Cluster Configuration

Cluster configuration files describe each cluster a user may submit jobs to and login hosts the user can ssh to. These files detail how the system can interact with your scheduler. Without them, many of the features in Open OnDemand won’t work - including interactive apps.

Indeed, one of the main reasons to use Open OnDemand is use your clusters interactively.

Apps that require proper cluster configuration include:

  • shell (connect to a cluster login node from the Dashboard App)

  • active-jobs (view a list of active jobs for the various clusters)

  • job-composer (submit jobs to various clusters)

  • All interactive apps such as Jupyter and RStudio

Tip

We provide a puppet module and an ansible role for automating all of this configuration.

  1. Create the default directory that the cluster configuration files reside under:

    sudo mkdir -p /etc/ood/config/clusters.d
    
  2. Create a cluster YAML configuration file for each HPC cluster you want to provide access to. They must have the .yml or .yaml extensions.

    Note

    It is best to name the file after the HPC cluster it is defining.

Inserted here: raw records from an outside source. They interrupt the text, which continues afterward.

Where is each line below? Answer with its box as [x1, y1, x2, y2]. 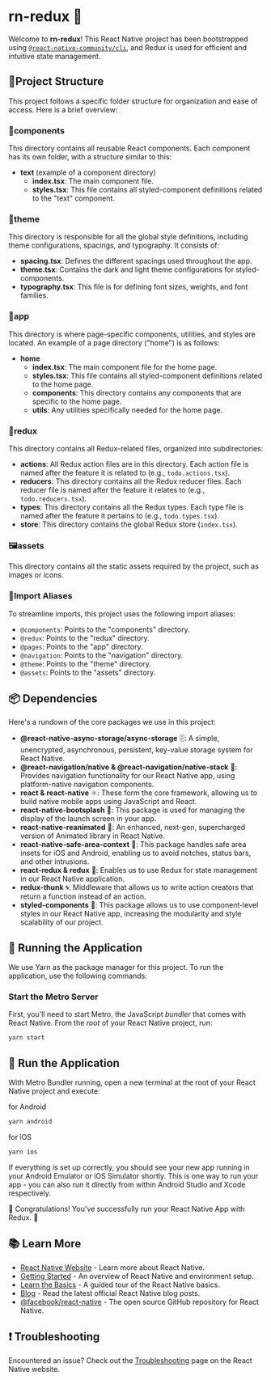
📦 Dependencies [8, 692, 98, 705]
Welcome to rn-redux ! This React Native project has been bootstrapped [8, 34, 248, 44]
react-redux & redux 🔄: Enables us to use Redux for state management [19, 866, 257, 875]
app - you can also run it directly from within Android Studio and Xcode [8, 1179, 246, 1189]
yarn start [8, 1034, 45, 1042]
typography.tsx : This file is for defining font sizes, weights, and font [19, 282, 248, 292]
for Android [8, 1102, 47, 1111]
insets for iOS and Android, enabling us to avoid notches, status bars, [19, 849, 252, 858]
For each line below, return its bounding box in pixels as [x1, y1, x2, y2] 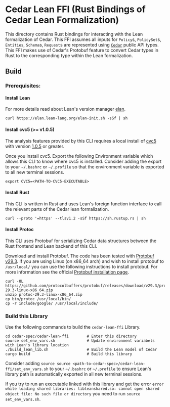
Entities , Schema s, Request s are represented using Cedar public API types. [5, 41, 159, 48]
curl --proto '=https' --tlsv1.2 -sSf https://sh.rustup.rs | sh [5, 216, 146, 221]
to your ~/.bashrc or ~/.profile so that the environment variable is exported [5, 163, 164, 170]
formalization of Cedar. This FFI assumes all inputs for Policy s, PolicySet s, [5, 36, 161, 42]
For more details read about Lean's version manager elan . [5, 106, 126, 112]
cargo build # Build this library [5, 351, 133, 357]
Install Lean [5, 95, 30, 101]
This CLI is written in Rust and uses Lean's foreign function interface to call [5, 201, 162, 207]
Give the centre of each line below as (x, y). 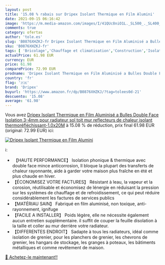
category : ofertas (24, 32)
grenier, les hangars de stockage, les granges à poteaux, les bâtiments (84, 242)
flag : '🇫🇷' (17, 82)
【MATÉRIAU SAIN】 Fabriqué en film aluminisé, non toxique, (74, 204)
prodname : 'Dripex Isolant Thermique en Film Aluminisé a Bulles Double (81, 74)
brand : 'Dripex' (22, 87)
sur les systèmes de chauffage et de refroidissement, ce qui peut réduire (86, 193)
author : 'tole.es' (24, 37)
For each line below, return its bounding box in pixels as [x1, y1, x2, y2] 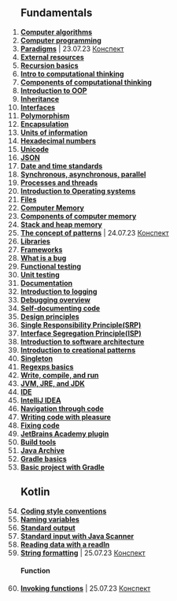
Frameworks [20, 244, 63, 254]
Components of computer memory [20, 211, 137, 221]
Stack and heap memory [20, 220, 103, 229]
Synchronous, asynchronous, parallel [20, 169, 146, 179]
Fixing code [20, 421, 60, 430]
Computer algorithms [20, 27, 93, 36]
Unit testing [20, 269, 60, 279]
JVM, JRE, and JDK [20, 378, 85, 388]
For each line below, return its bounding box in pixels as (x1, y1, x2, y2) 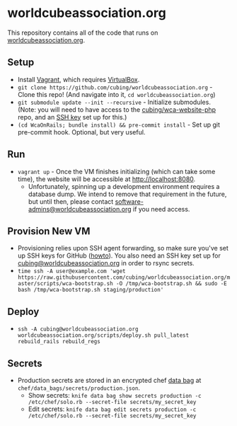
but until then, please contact (28, 197, 114, 206)
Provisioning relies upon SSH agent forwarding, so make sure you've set (17, 244, 229, 253)
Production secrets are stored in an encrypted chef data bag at (17, 376, 202, 384)
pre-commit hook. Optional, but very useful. (17, 127, 146, 136)
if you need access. (132, 205, 190, 213)
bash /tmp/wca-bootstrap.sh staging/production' (17, 287, 164, 294)
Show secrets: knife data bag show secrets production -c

For example, we added the cluster configuration file /etc/ood/config/clusters.d/oakley.yml for the Oakley cluster here at OSC.

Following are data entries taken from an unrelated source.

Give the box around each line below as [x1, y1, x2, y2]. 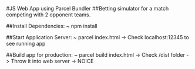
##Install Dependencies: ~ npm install [6, 23, 98, 29]
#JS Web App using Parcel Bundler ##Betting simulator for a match [6, 5, 169, 12]
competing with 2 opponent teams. [6, 11, 91, 18]
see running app [6, 40, 46, 47]
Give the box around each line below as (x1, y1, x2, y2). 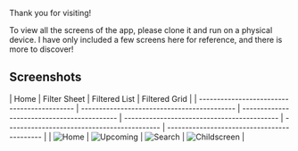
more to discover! (9, 44, 74, 55)
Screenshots (9, 70, 82, 85)
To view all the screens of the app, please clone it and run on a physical (9, 25, 273, 35)
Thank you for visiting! (9, 8, 92, 18)
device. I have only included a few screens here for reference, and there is (9, 35, 283, 45)
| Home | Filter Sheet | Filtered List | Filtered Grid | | (9, 93, 198, 104)
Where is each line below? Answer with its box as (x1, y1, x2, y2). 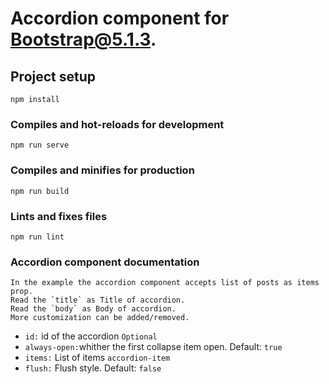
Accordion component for (10, 7, 230, 30)
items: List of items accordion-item (24, 352, 171, 364)
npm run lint (10, 232, 65, 242)
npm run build (10, 186, 70, 196)
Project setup (10, 68, 97, 85)
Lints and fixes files (10, 209, 108, 223)
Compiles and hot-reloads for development (10, 117, 225, 131)
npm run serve (10, 140, 70, 151)
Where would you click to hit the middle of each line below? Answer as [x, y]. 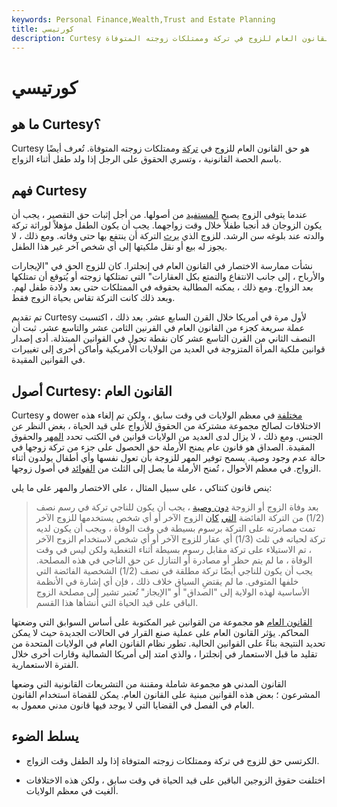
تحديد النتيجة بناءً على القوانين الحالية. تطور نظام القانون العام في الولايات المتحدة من [168, 643]
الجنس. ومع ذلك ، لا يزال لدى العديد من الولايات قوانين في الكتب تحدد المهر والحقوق [167, 436]
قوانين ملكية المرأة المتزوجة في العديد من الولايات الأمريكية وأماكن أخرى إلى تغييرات [168, 349]
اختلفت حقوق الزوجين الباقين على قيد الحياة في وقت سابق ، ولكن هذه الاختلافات [175, 780]
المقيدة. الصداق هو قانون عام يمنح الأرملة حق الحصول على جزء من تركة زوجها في [163, 447]
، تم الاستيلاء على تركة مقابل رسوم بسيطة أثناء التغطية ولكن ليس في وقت [174, 549]
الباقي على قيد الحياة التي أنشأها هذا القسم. [117, 602]
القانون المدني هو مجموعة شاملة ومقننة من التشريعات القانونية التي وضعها [149, 684]
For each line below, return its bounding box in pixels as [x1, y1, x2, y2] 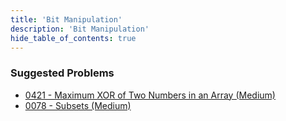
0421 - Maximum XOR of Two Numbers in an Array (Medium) [24, 89, 276, 101]
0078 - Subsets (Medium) [24, 99, 132, 111]
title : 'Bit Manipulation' [10, 14, 123, 25]
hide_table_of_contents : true [10, 33, 137, 43]
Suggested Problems [10, 66, 115, 80]
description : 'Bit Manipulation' [10, 24, 150, 34]
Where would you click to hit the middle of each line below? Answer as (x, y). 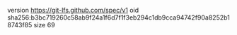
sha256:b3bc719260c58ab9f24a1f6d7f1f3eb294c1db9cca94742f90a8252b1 (118, 17)
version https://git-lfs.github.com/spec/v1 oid (73, 10)
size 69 (44, 25)
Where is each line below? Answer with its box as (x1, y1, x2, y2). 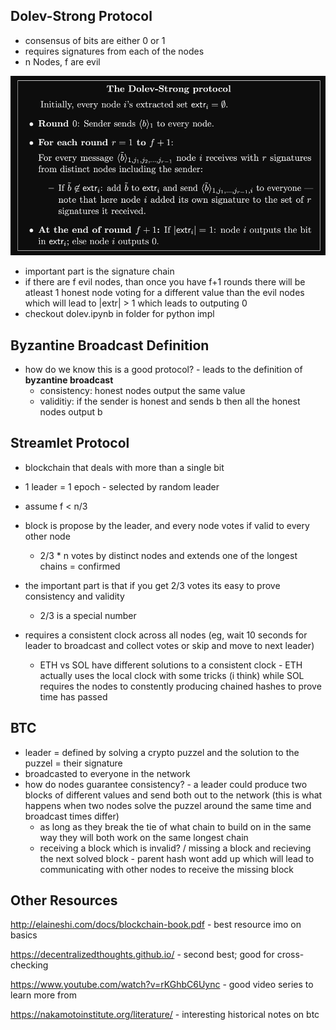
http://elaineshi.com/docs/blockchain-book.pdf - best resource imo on (10, 919, 302, 931)
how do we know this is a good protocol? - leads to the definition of (24, 364, 303, 376)
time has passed (39, 690, 108, 703)
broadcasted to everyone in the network (24, 767, 191, 779)
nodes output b (39, 406, 103, 418)
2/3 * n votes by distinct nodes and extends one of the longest (39, 549, 298, 561)
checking (10, 959, 49, 971)
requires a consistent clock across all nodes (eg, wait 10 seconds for (24, 629, 308, 641)
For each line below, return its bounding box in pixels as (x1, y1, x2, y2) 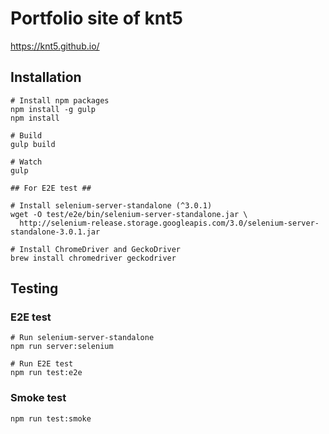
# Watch (10, 157, 43, 167)
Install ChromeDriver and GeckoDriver (19, 244, 182, 254)
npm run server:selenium (10, 342, 114, 352)
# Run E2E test (10, 359, 74, 369)
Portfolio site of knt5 (10, 7, 183, 30)
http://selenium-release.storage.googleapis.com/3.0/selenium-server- (19, 218, 320, 228)
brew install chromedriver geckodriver (10, 253, 177, 263)
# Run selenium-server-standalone (10, 333, 155, 343)
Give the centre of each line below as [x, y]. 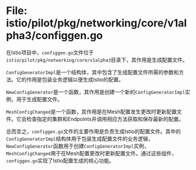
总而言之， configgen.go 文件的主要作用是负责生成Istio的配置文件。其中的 [94, 131]
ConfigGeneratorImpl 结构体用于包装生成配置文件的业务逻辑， [80, 138]
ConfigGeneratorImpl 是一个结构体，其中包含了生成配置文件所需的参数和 [93, 72]
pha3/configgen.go [55, 36]
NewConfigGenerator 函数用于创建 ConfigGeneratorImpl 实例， [78, 146]
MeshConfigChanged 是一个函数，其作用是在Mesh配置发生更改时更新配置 [92, 112]
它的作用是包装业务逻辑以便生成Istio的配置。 [70, 79]
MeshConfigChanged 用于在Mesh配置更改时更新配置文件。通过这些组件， [92, 153]
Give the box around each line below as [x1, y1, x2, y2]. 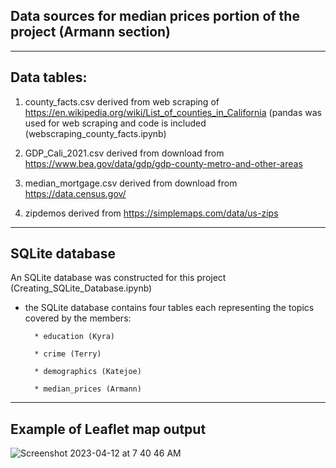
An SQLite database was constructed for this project [10, 272, 227, 284]
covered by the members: [24, 312, 132, 324]
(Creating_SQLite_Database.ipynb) [10, 282, 153, 294]
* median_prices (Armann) [34, 384, 142, 394]
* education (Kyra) [34, 332, 115, 342]
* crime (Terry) [34, 349, 102, 359]
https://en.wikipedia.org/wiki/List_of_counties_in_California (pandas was [24, 106, 322, 118]
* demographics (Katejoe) [34, 367, 142, 377]
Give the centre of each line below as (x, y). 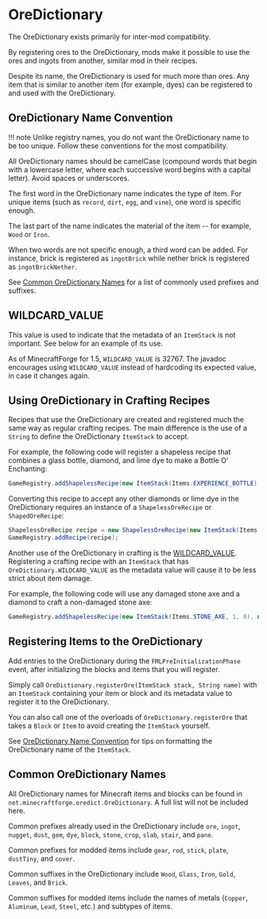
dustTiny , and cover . (42, 858)
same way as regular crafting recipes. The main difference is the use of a (128, 428)
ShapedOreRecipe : (36, 516)
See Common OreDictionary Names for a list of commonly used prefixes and (133, 282)
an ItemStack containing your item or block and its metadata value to (120, 693)
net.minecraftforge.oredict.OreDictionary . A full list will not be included (128, 802)
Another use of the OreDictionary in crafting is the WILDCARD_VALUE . (123, 553)
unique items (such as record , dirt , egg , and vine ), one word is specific (125, 201)

    The simplest cluster configuration file for an HPC cluster with only a login node and no resource manager looks like:

    # /etc/ood/config/clusters.d/my_cluster.yml
    ---
    v2:
      metadata:
        title: "My Cluster"
      login:
        host: "my_cluster.my_center.edu"
    

    Where host is the SSH server host for the given cluster.

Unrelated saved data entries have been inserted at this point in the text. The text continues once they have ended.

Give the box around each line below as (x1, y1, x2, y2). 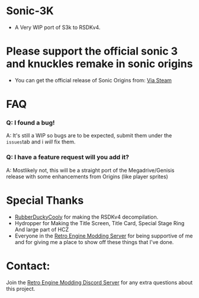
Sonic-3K (6, 4, 54, 18)
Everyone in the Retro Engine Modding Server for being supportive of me (14, 232, 193, 239)
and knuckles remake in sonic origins (6, 57, 193, 71)
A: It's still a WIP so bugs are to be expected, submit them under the (6, 132, 172, 139)
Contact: (6, 259, 50, 273)
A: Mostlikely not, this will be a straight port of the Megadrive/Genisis (6, 166, 175, 174)
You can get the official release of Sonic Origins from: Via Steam (14, 76, 172, 84)
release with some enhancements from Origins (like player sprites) (6, 173, 169, 180)
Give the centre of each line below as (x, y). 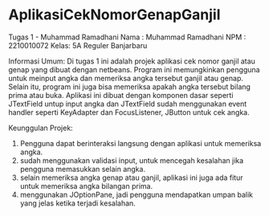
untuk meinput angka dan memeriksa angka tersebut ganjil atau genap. (126, 78)
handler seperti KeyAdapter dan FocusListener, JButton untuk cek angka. (129, 112)
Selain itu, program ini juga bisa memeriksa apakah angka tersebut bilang (130, 87)
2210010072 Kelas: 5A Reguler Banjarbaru (78, 45)
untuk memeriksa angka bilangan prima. (86, 185)
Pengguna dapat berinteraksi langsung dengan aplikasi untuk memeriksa (141, 143)
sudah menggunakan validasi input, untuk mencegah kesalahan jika (132, 160)
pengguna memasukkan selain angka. (83, 169)
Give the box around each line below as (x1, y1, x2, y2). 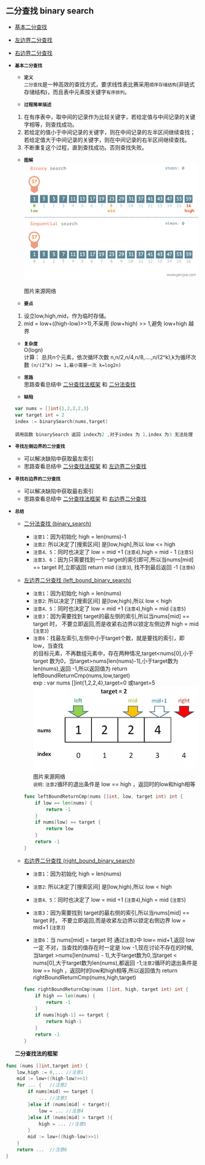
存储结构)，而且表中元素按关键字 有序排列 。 (23, 88, 130, 96)
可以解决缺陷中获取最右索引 (23, 487, 94, 495)
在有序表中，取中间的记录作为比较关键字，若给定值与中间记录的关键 (23, 113, 196, 121)
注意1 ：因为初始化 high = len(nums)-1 (32, 533, 127, 541)
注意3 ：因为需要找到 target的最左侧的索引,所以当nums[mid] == (32, 613, 190, 620)
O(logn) (23, 347, 43, 354)
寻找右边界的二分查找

    In production you will also want to add a resource manager. That is because the active-jobs and job-composer pages won’t be able to list or submit jobs without a defined resource manager.

The Test Configuration page provides directions on using a Rake task to verify the resource manager configuration.

The A Working Example of a bin_overrides Script provides directions on how to provide a replacement or wrapper script for one or more of the resource manager client binaries.